PROBLEM REQUIREMENTS: Could you copy out every line of the data where the word "nach" occurs?

DATA:
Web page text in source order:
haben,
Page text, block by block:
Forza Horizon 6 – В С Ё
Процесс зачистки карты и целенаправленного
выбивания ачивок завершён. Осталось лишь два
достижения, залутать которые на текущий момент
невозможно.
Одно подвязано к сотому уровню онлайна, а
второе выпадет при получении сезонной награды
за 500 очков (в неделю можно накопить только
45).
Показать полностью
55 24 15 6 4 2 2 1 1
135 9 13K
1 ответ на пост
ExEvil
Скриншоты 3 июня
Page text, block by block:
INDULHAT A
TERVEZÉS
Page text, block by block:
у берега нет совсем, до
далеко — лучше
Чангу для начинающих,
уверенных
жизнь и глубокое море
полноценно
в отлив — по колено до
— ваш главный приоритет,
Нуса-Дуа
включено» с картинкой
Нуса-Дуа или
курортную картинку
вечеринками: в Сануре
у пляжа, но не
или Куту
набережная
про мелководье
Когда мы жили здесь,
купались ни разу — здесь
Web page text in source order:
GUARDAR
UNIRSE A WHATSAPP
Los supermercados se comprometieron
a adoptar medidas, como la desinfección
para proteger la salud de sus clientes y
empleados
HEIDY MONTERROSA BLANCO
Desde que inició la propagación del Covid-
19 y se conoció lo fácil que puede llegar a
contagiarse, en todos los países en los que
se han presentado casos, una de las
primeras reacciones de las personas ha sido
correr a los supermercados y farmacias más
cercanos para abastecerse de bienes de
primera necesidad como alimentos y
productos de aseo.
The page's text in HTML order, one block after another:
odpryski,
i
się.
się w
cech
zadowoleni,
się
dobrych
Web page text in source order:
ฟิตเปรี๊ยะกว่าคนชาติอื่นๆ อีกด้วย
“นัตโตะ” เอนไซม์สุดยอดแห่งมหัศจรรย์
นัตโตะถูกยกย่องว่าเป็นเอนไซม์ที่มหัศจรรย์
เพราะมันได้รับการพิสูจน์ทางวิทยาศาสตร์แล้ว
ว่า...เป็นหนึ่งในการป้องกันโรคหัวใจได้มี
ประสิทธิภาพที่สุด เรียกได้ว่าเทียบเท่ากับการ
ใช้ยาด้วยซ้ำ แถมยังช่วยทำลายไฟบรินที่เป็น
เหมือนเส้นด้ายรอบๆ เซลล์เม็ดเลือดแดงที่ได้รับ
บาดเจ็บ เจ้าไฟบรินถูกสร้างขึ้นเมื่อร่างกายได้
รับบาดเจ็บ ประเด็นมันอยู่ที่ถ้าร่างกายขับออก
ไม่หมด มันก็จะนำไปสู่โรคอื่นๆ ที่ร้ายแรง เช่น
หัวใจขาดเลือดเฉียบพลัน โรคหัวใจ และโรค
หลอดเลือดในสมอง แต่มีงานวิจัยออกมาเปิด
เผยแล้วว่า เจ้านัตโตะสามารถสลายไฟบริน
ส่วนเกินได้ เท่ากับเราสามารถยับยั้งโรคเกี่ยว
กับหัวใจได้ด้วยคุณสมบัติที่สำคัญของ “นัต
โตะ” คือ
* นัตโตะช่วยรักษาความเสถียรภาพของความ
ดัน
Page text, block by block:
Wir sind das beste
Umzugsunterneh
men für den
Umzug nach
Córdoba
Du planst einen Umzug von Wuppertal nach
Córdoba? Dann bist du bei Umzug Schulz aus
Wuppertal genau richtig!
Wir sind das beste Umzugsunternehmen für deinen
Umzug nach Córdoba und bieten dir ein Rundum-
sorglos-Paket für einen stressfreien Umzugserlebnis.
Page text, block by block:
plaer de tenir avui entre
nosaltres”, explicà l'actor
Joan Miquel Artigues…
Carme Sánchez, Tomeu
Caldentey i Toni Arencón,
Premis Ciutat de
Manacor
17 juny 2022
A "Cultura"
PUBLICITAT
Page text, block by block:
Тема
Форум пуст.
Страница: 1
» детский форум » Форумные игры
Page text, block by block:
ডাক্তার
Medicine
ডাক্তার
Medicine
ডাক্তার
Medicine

EXERCISE OUTPUT:
Umzug nach
Du planst einen Umzug von Wuppertal nach
Umzug nach Córdoba und bieten dir ein Rundum-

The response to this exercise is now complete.